THE TASK: Which lines of the records below contain the word "just"? Copy each of them out.

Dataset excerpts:
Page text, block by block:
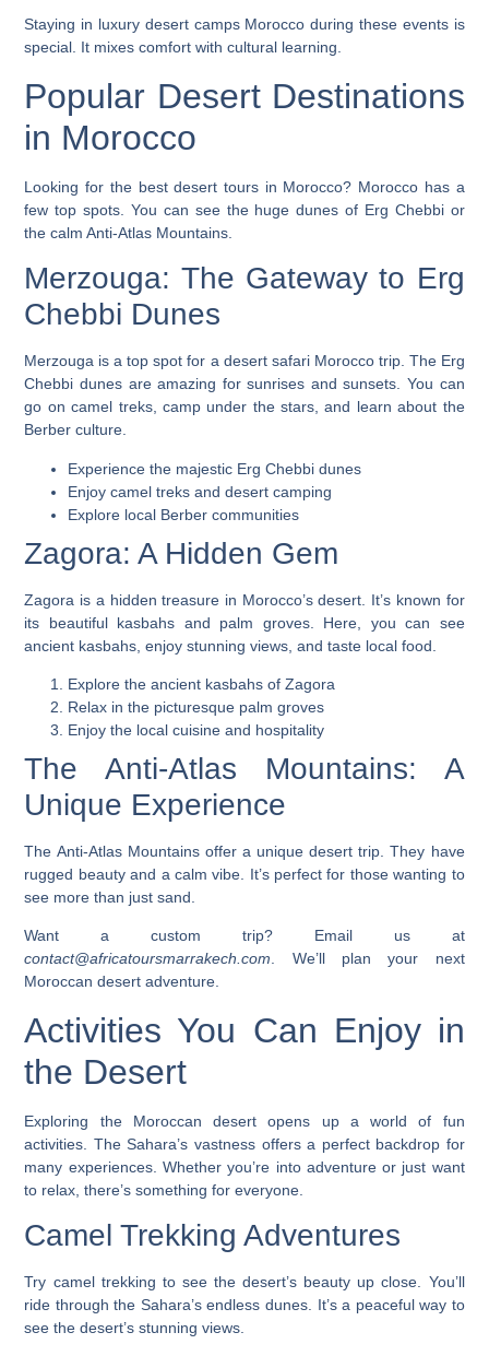
Staying in luxury desert camps Morocco during these events is
special. It mixes comfort with cultural learning.
Popular Desert Destinations
in Morocco
Looking for the best desert tours in Morocco? Morocco has a
few top spots. You can see the huge dunes of Erg Chebbi or
the calm Anti-Atlas Mountains.
Merzouga: The Gateway to Erg
Chebbi Dunes
Merzouga is a top spot for a desert safari Moroccotrip. The Erg
Chebbi dunes are amazing for sunrises and sunsets. You can
go on camel treks, camp under the stars, and learn about the
Berber culture.
Experience the majestic Erg Chebbi dunes
Enjoy camel treks and desert camping
Explore local Berber communities
Zagora: A Hidden Gem
Zagora is a hidden treasure in Morocco’s desert. It’s known for
its beautiful kasbahs and palm groves. Here, you can see
ancient kasbahs, enjoy stunning views, and taste local food.
Explore the ancient kasbahs of Zagora
Relax in the picturesque palm groves
Enjoy the local cuisine and hospitality
The Anti-Atlas Mountains: A
Unique Experience
The Anti-Atlas Mountains offer a unique desert trip. They have
rugged beauty and a calm vibe. It’s perfect for those wanting to
see more than just sand.
Want a custom trip? Email us at
contact@africatoursmarrakech.com. We’ll plan your next
Moroccan desert adventure.
Activities You Can Enjoy in
the Desert
Exploring the Moroccan desert opens up a world of fun
activities. The Sahara’s vastness offers a perfect backdrop for
many experiences. Whether you’re into adventure or just want
to relax, there’s something for everyone.
Camel Trekking Adventures
Try camel trekking to see the desert’s beauty up close. You’ll
ride through the Sahara’s endless dunes. It’s a peaceful way to
see the desert’s stunning views.
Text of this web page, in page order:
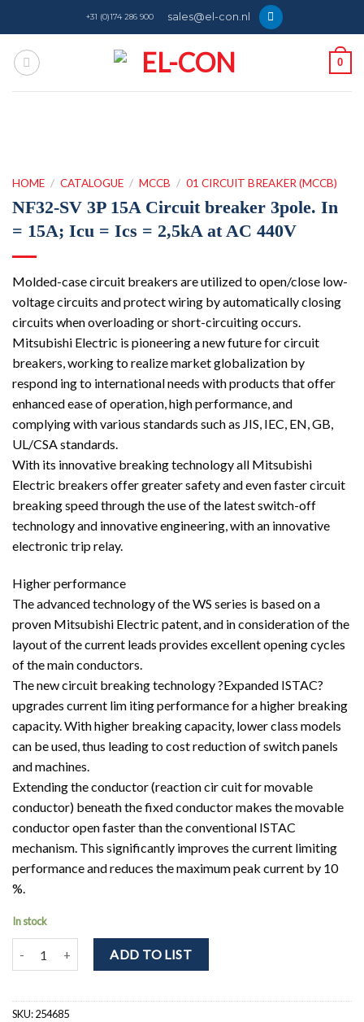
content
+31 (0)174 286 900 sales@el-con.nl
0
HOME / CATALOGUE / MCCB / 01 CIRCUIT BREAKER (MCCB)
NF32-SV 3P 15A Circuit breaker 3pole. In
= 15A; Icu = Ics = 2,5kA at AC 440V
Molded-case circuit breakers are utilized to open/close low-
voltage circuits and protect wiring by automatically closing
circuits when overloading or short-circuiting occurs.
Mitsubishi Electric is pioneering a new future for circuit
breakers, working to realize market globalization by
respond ing to international needs with products that offer
enhanced ease of operation, high performance, and
complying with various standards such as JIS, IEC, EN, GB,
UL/CSA standards.
With its innovative breaking technology all Mitsubishi
Electric breakers offer greater safety and even faster circuit
breaking speed through the use of the latest switch-off
technology and innovative engineering, with an innovative
electronic trip relay.
Higher performance
The advanced technology of the WS series is based on a
proven Mitsubishi Electric patent, and in consideration of the
layout of the current leads provides excellent opening cycles
of the main conductors.
The new circuit breaking technology ?Expanded ISTAC?
upgrades current lim iting performance for a higher breaking
capacity. With higher breaking capacity, lower class models
can be used, thus leading to cost reduction of switch panels
and machines.
Extending the conductor (reaction cir cuit for movable
conductor) beneath the fixed conductor makes the movable
conductor open faster than the conventional ISTAC
mechanism. This significantly improves the current limiting
performance and reduces the maximum peak current by 10
%.
In stock
NF32-SV 3P 15A Circuit breaker 3pole. In = 15A; Icu = Ics = 2,5kA
ADD TO LIST
SKU:254685

SOLUTION TO THE EXERCISE:
see more than just sand.
many experiences. Whether you’re into adventure or just want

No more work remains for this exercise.